» **Assigned task**: Once the line with "S-UPARROW or S-w (12, 325, 91, 336)" is found in the entries below, print it and each following line exactly, stopping after the line with "Decrease the granularity"; print nothing else.

Collected data:

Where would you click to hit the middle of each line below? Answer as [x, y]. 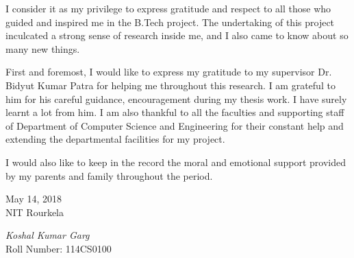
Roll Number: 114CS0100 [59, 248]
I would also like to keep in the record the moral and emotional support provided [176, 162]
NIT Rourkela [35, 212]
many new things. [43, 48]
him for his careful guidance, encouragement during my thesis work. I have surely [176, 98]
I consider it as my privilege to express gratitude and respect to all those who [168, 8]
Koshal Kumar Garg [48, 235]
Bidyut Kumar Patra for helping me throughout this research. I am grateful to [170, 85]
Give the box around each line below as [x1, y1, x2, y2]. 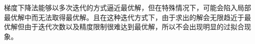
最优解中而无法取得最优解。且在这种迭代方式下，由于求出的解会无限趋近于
* * *
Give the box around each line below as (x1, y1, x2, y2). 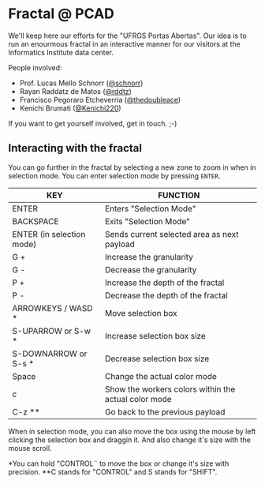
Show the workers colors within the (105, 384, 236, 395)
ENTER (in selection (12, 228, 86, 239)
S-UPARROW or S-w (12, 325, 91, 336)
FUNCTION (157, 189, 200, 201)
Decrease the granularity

» **Expected answer**:
S-UPARROW or S-w (12, 325, 91, 336)
FUNCTION (157, 189, 200, 201)
Decrease the granularity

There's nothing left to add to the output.